MHB How Does Probability Change with Each Roll of a Loaded Die?

[Jason76]

What would be f(x) - given the below information?

A die has its six faces loaded so that P(roll is i)=K*x for x=1,2,3,4,5,6. It is rolled until an even number appears. Let X be the number of rolls needed.

K + 2K + 3K + 4K + 5K + 6K = 1

is the correct format so

21K = 1

so

K = \dfrac{1}{21}

f(x) = \dfrac{1}{21}x ??

 

[I like Serena]

What would be f(x) - given the below information?

A die has its six faces loaded so that P(roll is i)=K*x for x=1,2,3,4,5,6. It is rolled until an even number appears. Let X be the number of rolls needed.

K + 2K + 3K + 4K + 5K + 6K = 1

is the correct format so

21K = 1

so

K = \dfrac{1}{21}

f(x) = \dfrac{1}{21}x ??

Hi Jason76,

Let me take the liberty to rephrase your problem statement a bit, since I believe $i$ and $x$ are supposed to have different meanings.

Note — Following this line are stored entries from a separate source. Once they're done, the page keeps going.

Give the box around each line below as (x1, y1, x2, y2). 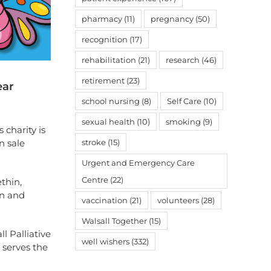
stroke (82, 137, 106, 147)
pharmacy (82, 14, 122, 24)
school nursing (82, 96, 140, 106)
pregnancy (151, 14, 194, 24)
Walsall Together (82, 216, 147, 226)
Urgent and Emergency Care (82, 158, 195, 168)
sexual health (82, 117, 135, 126)
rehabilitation (82, 55, 136, 65)
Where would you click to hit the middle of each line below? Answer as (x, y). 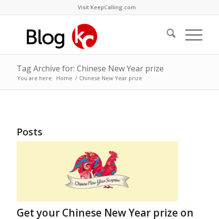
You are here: (35, 78)
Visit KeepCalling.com (107, 7)
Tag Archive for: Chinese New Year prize (90, 68)
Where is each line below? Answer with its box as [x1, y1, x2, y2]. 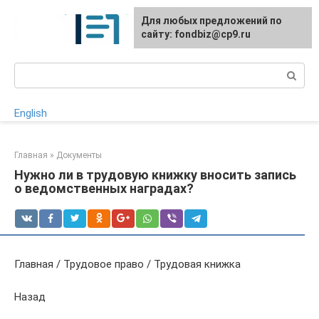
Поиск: [14, 63, 48, 76]
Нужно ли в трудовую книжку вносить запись [14, 167, 296, 182]
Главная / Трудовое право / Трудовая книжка [14, 258, 241, 271]
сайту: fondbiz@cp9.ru [141, 28, 251, 40]
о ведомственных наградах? [14, 181, 194, 196]
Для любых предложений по [141, 15, 282, 26]
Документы [56, 150, 102, 160]
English [14, 107, 47, 120]
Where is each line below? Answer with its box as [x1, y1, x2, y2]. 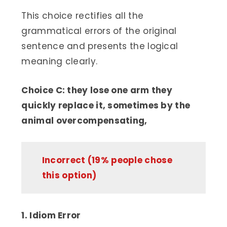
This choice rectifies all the [21, 9, 144, 22]
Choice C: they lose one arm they [21, 84, 173, 96]
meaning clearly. [21, 55, 98, 67]
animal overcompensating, [21, 114, 147, 127]
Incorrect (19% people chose [42, 154, 172, 167]
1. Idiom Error [21, 209, 81, 221]
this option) [42, 169, 97, 182]
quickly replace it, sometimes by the [21, 99, 191, 111]
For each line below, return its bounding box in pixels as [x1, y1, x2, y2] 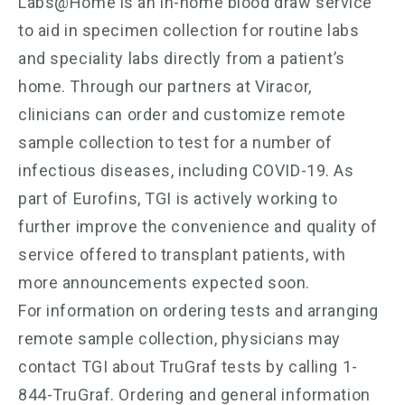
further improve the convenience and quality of [18, 216, 378, 236]
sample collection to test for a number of [18, 132, 333, 152]
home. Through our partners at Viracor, [18, 76, 312, 96]
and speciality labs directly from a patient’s [18, 48, 345, 68]
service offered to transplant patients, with [18, 244, 346, 264]
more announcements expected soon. [18, 272, 310, 292]
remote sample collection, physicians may [18, 328, 341, 348]
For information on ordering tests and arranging [18, 300, 379, 320]

A die has its six faces loaded so that P(roll is i)=K*i for i=1,2,3,4,5,6. It is rolled until an even number appears. Let X be the number of rolls needed.
Let $f(x)$ be the probability that $x$ rolls are needed until an even number appears.​

Does that look right to you?

It would mean that f(1) is the probability that the very first roll is even, after which we stop.

So:
f(1) = P(1st roll is even) = P(roll is 2 or 4 or 6) = P(roll is 2) + P(roll is 4) + P(roll is 6) = 2/21 + 4/21 + 6/21 = 12/21

and:
f(2) = P(1st roll is odd and 2nd roll is even) = P(1st roll is odd) P(2nd roll is even)

What would f(2) be?